When a request matches one or more scopes, Superagent resolves the effective policy using a three-tier hierarchy:

  1. Explicit scope policy — If you have set a policy for a specific scope (e.g., gmail.send = review), that policy applies.
  2. Account default — If no explicit scope policy exists, the account-level default applies. This is configured as the * scope in the policy editor.
  3. Global default — If no account default is set, the global default from your user settings applies. The factory default is review.

When a request matches multiple scopes and those scopes have different policies, the most permissive decision wins. For example, if a request matches both gmail.readonly (allow) and gmail.modify (review), the request is allowed. This ensures that an agent is not blocked when any of the matched scopes permits the operation.

Configuring Scope Policies

From the Settings Dialog

  1. Navigate to Settings > Connections.
  2. Find the connected account you want to configure.
  3. Click the Policies button (shield icon) on the account row.
  4. The scope policy editor opens, showing:
    • Account Default — The fallback policy for scopes without explicit rules. Set to "Default" to inherit from your global settings.
    • Per-scope list — Every scope available for the provider, with its current policy and a description of what the scope grants.
  5. Use the toggle for each scope to set it to Allow, Review, Block, or Default.
  6. Click Save Policies to apply.

From a Review Prompt

When an agent's request triggers a review, the review prompt appears in the chat session. Along with the approve/deny buttons, the prompt offers an Always Allow option that sets an explicit "allow" policy for the matched scopes. This is a convenient way to build up policies as you use the agent, without needing to configure everything upfront.

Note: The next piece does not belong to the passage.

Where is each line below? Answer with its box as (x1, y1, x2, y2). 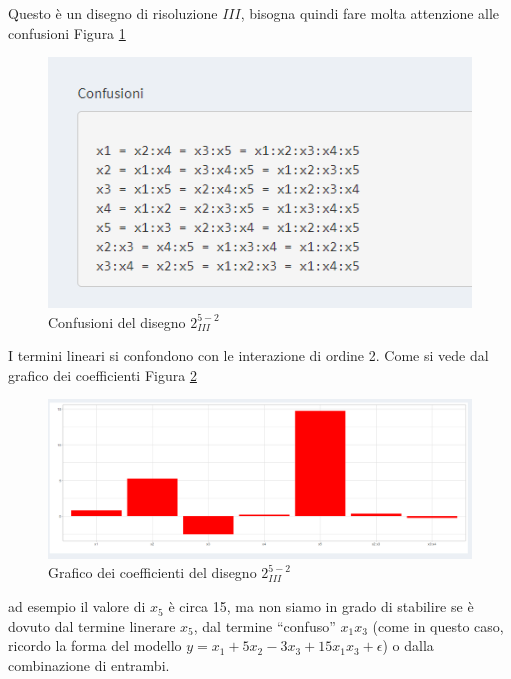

When you choose "Always Allow" on a review prompt, any other pending reviews for the same agent and scope are automatically resolved as allowed.

Scope Descriptions

Each scope in the policy editor shows a human-readable description of what that scope grants. These descriptions come from official provider documentation — for example, GitHub's repo scope shows "Grants full access to public and private repositories: code, commit statuses, invitations, collaborators, deployments, and webhooks."

The review prompt shown during a review uses a more specific endpoint-level description when available — for example, "Gets the specified message" rather than the broader scope description. This helps you make informed decisions about individual requests.

Audit Trail

Every policy decision is recorded in the proxy audit log:

  • allow — The request was auto-approved by policy.
  • approved_by_user — The request was in review and the user approved it.
  • denied_by_user — The request was in review and the user denied it.
  • block — The request was blocked by policy without prompting.
  • review_timeout — The request was in review but the user did not respond within 5 minutes.

You can review these entries in the Audit Logging interface.